» **What you have to do**: How many lines of the entries hold the string "room"? Reply with the number alone.

» **Exercise input**:
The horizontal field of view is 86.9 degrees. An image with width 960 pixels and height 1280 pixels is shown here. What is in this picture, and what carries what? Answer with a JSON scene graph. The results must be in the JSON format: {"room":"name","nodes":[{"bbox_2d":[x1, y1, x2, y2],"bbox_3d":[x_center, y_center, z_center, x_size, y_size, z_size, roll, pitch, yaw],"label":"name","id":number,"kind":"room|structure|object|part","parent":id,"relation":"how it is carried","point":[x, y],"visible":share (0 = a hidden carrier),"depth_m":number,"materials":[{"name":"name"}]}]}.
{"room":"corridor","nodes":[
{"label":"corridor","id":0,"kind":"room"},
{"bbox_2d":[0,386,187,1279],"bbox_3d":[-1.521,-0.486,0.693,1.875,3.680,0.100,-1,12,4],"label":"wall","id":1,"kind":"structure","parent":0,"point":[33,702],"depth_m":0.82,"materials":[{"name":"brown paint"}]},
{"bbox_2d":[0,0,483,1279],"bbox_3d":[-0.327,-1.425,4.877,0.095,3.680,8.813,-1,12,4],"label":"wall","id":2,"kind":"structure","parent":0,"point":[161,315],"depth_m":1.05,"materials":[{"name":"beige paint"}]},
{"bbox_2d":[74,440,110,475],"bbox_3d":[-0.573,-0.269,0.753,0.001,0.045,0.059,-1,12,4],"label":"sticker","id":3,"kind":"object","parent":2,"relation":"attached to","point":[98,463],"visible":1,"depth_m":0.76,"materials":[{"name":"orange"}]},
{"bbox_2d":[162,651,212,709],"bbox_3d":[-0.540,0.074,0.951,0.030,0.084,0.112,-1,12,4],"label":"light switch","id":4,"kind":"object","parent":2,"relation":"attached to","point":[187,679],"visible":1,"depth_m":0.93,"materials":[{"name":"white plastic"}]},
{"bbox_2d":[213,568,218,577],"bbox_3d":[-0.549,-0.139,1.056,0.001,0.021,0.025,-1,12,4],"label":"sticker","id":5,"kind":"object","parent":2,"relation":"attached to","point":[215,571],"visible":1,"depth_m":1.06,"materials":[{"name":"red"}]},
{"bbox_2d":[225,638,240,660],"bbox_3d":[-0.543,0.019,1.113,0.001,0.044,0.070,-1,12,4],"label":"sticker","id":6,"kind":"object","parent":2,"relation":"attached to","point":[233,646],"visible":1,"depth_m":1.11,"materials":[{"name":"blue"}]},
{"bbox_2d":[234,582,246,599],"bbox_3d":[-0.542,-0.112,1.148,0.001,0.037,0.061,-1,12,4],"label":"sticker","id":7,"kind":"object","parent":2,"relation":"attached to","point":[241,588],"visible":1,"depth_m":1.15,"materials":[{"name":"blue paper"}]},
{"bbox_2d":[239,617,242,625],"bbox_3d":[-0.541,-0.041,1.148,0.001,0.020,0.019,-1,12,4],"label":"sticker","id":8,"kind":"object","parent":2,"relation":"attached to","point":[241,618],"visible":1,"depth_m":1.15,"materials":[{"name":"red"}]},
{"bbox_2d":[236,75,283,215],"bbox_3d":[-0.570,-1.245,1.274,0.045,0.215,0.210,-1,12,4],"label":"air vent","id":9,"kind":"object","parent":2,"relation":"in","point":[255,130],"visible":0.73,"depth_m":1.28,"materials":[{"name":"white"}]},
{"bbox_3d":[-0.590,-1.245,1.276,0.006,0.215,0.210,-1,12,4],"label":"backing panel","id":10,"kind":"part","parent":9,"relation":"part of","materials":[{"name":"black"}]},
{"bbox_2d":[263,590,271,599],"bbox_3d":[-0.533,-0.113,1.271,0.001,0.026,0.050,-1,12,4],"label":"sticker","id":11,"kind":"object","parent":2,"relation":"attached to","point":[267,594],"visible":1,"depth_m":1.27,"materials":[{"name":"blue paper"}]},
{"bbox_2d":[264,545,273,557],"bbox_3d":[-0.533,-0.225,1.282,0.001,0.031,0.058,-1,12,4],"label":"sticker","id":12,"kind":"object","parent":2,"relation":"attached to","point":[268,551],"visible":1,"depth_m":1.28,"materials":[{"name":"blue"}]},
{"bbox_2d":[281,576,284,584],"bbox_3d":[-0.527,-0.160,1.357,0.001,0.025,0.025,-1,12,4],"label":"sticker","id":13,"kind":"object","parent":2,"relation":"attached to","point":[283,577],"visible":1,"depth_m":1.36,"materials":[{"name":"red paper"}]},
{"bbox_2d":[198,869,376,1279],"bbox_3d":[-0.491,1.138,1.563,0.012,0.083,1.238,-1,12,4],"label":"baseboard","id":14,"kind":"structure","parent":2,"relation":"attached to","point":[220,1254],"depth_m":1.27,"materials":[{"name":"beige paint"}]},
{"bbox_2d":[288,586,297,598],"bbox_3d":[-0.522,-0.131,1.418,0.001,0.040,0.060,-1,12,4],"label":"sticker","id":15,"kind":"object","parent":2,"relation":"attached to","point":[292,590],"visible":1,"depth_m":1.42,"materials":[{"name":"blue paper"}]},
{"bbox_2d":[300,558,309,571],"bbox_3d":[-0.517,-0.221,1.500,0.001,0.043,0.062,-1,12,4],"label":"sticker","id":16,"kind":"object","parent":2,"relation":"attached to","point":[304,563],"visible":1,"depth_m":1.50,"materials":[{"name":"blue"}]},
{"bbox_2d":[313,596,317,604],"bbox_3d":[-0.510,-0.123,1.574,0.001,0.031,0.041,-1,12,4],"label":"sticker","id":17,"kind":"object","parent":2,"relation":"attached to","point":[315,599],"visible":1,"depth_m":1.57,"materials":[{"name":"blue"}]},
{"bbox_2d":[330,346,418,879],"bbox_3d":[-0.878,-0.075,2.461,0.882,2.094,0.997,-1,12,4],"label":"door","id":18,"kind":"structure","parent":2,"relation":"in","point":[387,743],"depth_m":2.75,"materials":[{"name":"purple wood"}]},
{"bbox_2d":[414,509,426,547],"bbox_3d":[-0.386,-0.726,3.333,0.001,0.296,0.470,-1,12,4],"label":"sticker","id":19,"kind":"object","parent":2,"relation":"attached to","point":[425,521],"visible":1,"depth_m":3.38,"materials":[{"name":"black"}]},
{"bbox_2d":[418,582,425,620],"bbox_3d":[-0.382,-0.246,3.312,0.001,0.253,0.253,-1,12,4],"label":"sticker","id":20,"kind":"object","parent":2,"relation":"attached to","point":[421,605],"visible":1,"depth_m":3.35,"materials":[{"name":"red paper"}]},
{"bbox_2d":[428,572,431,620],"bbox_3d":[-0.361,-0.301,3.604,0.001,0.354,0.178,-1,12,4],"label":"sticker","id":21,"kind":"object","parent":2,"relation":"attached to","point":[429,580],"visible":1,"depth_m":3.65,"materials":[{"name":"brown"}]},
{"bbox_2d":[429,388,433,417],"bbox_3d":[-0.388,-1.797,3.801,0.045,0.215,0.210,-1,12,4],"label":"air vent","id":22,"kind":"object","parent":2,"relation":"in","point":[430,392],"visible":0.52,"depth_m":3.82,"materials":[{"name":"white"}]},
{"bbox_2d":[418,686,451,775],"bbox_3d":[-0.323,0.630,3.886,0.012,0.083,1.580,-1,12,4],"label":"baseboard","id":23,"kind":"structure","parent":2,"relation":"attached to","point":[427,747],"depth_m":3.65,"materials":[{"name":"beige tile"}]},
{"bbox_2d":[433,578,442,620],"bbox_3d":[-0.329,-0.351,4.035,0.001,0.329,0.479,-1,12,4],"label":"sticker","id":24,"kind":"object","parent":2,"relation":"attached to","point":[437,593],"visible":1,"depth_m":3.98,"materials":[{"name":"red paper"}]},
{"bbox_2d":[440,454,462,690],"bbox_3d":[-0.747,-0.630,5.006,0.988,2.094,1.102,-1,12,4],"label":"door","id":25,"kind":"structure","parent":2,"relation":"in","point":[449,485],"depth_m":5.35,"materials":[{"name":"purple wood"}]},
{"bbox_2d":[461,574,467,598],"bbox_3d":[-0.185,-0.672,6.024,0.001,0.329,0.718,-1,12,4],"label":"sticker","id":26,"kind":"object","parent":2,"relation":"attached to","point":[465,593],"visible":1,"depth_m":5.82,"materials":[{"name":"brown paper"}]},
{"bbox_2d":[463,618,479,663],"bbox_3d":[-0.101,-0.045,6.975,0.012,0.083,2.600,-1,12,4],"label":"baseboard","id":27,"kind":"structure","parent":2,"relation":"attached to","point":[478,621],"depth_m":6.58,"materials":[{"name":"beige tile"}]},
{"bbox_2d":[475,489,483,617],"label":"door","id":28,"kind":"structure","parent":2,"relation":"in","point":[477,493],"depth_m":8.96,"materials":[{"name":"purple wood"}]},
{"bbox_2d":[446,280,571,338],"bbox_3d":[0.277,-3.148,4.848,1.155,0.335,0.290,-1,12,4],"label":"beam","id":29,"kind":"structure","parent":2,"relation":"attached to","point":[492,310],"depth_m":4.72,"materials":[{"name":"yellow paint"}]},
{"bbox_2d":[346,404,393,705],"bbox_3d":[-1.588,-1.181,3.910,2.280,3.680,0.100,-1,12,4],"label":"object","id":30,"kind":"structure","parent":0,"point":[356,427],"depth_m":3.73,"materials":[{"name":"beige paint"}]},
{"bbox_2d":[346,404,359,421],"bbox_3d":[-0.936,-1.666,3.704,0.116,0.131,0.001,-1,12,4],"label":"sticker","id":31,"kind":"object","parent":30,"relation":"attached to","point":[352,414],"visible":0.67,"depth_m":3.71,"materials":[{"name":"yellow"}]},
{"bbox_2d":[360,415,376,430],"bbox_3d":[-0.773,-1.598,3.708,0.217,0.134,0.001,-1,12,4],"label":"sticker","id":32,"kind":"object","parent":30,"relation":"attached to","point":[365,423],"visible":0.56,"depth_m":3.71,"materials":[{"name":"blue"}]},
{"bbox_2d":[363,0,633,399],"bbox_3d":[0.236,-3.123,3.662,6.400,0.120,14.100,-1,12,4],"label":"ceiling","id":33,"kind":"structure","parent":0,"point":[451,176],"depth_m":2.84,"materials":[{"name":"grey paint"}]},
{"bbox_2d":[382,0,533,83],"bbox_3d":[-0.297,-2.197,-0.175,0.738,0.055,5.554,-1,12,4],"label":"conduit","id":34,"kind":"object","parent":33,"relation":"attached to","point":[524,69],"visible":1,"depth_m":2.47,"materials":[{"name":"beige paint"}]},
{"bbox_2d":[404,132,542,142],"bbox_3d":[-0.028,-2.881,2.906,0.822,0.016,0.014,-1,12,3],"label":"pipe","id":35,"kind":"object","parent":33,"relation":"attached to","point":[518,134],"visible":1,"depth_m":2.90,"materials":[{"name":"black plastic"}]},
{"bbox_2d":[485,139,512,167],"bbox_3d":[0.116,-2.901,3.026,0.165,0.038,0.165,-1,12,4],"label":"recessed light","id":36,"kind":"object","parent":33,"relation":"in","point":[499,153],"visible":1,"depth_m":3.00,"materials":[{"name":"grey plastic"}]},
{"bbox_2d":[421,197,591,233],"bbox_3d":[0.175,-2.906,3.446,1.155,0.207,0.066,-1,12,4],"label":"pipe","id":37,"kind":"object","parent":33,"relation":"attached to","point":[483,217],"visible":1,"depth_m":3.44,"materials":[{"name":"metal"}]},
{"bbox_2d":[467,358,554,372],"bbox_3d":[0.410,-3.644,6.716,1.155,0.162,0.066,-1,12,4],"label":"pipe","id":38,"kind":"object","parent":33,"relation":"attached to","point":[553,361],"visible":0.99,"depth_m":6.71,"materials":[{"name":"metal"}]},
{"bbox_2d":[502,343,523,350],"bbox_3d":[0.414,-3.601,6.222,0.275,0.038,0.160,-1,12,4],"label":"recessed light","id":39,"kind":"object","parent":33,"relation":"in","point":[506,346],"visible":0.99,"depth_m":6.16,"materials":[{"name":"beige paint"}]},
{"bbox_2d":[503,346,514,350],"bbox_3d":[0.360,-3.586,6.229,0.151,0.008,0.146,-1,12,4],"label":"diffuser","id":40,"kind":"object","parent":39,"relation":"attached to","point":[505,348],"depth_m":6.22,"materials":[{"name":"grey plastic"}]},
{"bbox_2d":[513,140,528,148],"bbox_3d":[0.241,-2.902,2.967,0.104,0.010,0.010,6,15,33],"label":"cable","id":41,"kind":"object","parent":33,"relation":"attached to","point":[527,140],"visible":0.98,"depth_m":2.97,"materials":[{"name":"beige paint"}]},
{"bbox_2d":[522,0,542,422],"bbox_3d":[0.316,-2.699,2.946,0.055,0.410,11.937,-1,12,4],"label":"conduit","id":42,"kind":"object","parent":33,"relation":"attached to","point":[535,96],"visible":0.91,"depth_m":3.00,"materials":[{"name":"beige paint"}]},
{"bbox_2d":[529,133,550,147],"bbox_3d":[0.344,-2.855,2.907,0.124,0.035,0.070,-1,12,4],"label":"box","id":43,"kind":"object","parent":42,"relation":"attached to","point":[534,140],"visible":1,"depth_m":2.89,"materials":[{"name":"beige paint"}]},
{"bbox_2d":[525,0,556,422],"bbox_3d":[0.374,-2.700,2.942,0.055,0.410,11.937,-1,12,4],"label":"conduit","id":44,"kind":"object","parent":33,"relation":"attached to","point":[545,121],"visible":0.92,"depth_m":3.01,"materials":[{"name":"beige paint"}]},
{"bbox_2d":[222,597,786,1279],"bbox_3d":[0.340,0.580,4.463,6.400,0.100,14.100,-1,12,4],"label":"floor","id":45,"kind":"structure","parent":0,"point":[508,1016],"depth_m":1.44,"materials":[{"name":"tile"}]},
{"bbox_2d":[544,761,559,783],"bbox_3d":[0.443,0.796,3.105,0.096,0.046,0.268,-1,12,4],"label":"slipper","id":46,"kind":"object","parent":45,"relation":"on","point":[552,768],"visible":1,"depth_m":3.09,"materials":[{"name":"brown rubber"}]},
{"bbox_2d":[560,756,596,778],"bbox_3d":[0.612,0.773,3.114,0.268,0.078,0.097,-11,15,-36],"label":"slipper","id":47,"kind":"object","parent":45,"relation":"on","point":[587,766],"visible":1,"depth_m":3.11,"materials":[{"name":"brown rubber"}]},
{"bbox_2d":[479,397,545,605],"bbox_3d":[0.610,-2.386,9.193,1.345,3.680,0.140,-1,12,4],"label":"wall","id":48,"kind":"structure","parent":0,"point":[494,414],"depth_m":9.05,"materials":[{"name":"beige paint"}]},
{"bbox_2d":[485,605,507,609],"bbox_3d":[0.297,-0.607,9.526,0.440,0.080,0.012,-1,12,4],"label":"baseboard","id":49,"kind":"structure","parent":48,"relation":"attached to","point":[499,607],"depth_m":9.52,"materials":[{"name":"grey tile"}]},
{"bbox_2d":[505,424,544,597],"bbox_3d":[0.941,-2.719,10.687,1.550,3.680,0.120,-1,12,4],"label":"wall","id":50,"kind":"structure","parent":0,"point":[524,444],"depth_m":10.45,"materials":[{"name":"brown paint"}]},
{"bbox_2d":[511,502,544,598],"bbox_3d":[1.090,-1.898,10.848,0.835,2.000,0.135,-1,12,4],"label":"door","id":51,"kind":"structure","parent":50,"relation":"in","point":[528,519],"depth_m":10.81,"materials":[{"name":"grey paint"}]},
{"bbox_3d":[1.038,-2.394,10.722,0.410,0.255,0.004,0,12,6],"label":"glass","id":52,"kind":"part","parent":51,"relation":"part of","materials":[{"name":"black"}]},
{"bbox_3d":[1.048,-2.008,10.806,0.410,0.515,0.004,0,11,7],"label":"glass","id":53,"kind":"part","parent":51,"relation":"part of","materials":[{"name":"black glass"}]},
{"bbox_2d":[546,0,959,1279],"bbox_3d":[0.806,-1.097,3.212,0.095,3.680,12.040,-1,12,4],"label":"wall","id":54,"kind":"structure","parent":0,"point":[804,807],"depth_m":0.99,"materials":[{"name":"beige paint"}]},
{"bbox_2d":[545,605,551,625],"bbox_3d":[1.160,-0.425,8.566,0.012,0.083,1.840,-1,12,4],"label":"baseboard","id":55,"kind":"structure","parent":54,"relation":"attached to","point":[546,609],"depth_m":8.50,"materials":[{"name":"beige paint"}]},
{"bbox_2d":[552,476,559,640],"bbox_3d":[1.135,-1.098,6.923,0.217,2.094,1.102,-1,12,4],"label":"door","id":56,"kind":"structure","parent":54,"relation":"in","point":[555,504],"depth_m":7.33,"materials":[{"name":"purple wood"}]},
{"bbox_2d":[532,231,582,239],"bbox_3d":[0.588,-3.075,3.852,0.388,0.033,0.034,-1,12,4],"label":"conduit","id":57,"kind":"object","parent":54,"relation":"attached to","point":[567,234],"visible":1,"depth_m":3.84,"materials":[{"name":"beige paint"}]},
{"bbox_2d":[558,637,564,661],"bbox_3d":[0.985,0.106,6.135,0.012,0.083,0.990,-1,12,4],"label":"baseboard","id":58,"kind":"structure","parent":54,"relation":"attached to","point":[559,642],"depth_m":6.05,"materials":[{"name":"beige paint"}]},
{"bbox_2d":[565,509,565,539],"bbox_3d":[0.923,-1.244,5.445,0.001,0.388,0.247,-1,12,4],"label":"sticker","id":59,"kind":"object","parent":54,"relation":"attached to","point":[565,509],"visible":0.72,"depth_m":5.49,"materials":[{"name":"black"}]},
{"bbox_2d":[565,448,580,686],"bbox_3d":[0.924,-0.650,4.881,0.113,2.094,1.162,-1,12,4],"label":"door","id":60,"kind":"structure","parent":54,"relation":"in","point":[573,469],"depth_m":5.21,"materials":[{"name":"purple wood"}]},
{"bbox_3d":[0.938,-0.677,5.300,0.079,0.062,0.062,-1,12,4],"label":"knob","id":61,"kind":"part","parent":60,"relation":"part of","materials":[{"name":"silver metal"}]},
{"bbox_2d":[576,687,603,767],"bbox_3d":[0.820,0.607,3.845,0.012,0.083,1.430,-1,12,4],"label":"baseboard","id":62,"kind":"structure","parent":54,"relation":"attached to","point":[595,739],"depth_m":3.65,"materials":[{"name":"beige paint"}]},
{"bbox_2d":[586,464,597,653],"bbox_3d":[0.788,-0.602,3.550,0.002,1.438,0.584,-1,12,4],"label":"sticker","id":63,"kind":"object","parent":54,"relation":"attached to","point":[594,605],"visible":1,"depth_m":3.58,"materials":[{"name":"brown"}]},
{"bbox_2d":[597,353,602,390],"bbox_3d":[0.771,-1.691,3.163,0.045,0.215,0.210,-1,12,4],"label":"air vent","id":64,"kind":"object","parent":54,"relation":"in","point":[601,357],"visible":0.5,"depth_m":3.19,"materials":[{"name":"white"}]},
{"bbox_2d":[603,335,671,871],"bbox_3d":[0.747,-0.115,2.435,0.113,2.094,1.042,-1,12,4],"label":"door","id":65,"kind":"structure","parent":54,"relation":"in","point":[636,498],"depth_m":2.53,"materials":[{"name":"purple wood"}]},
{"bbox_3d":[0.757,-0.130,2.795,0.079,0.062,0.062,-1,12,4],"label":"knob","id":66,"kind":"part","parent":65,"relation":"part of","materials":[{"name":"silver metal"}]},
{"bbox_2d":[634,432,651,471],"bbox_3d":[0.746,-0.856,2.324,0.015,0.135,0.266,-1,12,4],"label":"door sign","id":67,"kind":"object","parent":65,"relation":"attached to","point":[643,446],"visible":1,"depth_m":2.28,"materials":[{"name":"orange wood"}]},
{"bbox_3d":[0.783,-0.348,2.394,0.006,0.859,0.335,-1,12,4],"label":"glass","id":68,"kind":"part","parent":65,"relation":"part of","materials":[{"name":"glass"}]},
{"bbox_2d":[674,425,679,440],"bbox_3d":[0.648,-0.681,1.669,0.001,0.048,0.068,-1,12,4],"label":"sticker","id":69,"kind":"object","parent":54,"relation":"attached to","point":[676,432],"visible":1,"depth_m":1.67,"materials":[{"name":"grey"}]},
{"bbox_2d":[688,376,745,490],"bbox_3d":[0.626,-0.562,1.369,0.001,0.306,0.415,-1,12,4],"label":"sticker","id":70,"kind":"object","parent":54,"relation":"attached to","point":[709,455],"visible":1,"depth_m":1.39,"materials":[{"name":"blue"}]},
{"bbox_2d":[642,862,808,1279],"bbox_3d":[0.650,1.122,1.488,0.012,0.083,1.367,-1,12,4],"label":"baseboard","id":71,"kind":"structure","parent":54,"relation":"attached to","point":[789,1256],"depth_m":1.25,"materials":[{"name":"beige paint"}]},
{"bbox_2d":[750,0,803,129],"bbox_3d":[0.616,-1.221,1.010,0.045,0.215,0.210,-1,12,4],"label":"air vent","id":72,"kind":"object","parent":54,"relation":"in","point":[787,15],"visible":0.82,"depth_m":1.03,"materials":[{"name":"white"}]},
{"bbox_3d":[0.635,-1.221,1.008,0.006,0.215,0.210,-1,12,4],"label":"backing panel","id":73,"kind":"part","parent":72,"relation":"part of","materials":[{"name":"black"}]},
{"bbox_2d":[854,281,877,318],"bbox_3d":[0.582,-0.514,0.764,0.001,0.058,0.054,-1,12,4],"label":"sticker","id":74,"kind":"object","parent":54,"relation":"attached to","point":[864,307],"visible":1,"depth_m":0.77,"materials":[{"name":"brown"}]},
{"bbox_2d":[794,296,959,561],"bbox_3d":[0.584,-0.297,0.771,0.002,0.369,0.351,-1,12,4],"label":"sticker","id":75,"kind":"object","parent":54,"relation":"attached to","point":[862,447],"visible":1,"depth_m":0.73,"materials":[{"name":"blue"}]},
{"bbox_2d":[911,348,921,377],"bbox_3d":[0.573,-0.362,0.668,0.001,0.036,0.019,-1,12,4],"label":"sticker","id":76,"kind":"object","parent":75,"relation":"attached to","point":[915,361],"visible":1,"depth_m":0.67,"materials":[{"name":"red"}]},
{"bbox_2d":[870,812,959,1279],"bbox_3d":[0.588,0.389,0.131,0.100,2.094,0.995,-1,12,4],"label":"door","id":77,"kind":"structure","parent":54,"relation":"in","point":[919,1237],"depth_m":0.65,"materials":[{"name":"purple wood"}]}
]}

» **Result of the task**: 3